Our cover image is “Machine Learning” by Ben Davis from NounProject.com
As libraries, archives, and museums shift from conceptual awareness to operational use of data science, machine learning, and artificial intelligence (AI), they require domain-specific resources to make the transition. Readily-available, off-the-shelf workflows, applications, and models built by big tech will often perform poorly with cultural heritage and historical data. Beyond the issue of accuracy, they pose specific dangers when applied to culturally-sensitive collections, with potential for amplifying harms at scale. Domain-specific resources are crucial for operational use that supports library, archive, and museum aspirations to increase equity for the communities they serve. From 2019-2020 a series of machine learning and AI cultural heritage research agendas, state of field analyses, and reports were produced by Thomas Padilla, Elizabeth Lorang, Ryan Cordell, Oonagh Murphy, and Andrew Cox, among others.

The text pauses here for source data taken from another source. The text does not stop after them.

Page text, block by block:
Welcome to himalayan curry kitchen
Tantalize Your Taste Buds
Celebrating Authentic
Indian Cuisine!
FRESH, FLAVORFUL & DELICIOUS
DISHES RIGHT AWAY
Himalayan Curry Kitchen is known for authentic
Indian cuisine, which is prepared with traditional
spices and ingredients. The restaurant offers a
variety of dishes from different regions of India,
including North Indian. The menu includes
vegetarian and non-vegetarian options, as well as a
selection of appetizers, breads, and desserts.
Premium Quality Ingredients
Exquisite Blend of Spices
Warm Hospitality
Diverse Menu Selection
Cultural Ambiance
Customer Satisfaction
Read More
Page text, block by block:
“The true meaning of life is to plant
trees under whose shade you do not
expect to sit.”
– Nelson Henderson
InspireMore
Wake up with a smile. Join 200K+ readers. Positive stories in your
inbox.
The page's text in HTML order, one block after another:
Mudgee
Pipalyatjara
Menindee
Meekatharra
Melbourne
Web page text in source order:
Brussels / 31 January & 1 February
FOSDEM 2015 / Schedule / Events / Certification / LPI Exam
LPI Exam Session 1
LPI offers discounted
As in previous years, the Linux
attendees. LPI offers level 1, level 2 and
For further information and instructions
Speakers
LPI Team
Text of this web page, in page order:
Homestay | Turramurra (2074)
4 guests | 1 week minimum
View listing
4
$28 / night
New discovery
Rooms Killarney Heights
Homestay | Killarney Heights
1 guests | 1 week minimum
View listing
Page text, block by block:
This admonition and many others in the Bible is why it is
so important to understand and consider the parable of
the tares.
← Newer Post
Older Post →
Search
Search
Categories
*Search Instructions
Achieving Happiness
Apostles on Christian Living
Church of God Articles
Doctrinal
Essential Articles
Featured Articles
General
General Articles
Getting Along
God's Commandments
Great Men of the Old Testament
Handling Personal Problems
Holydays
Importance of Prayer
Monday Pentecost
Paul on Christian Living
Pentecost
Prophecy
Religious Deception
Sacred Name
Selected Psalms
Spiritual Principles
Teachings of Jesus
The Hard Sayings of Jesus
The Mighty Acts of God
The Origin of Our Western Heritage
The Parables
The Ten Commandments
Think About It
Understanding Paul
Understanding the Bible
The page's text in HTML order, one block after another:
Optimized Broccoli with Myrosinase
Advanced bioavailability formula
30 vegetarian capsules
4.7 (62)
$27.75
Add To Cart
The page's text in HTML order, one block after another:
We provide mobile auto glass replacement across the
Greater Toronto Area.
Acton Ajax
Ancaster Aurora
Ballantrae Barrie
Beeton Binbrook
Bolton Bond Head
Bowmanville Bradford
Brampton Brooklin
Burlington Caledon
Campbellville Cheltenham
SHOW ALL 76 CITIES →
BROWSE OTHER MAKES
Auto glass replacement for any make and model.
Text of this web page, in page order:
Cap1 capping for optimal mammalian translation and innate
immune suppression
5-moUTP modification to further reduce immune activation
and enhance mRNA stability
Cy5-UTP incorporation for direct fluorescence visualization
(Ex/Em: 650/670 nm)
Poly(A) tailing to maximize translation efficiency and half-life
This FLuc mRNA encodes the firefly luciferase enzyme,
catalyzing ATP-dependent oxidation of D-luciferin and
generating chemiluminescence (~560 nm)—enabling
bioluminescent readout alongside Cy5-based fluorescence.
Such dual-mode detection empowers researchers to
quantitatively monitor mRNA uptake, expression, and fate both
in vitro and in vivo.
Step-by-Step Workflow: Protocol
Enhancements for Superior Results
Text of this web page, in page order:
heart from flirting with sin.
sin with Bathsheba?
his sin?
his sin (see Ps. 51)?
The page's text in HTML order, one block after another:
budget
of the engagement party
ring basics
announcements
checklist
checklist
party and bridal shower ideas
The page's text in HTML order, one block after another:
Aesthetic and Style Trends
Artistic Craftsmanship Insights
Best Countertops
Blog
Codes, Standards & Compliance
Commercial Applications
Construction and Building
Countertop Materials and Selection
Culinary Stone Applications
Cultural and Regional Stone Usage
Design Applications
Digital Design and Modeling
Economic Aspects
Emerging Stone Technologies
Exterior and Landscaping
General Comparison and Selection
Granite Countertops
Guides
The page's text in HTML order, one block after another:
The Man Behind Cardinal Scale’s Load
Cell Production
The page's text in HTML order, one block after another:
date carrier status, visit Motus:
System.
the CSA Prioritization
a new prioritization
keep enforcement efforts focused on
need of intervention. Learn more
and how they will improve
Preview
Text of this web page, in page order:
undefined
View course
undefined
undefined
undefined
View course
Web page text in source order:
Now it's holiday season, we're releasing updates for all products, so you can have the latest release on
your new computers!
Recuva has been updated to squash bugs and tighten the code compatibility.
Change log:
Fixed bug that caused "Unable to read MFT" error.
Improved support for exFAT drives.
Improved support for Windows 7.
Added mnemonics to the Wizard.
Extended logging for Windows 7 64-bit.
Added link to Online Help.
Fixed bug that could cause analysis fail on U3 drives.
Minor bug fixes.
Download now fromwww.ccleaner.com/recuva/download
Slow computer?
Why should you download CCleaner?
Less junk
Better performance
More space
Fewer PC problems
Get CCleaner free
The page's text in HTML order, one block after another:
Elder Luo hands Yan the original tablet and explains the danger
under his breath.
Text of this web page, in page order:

These resources share in common foundational focus on equity and justice in computational work. Recommendations from this body of work span nearly all aspects of library and cultural heritage organization activity, including description and discovery, public services, collection development, infrastructure development, and sustaining interdisciplinary and interprofessional collaboration. This publication aims to build on that body of work, advancing from high level recommendations to the creation of concrete resources that support responsible operational use of data science, machine learning, and AI in libraries, archives, and museums. This resource will be a primary asset to libraries, archives, and museum practitioners as they seek to responsibly operationalize data science, machine learning, and AI.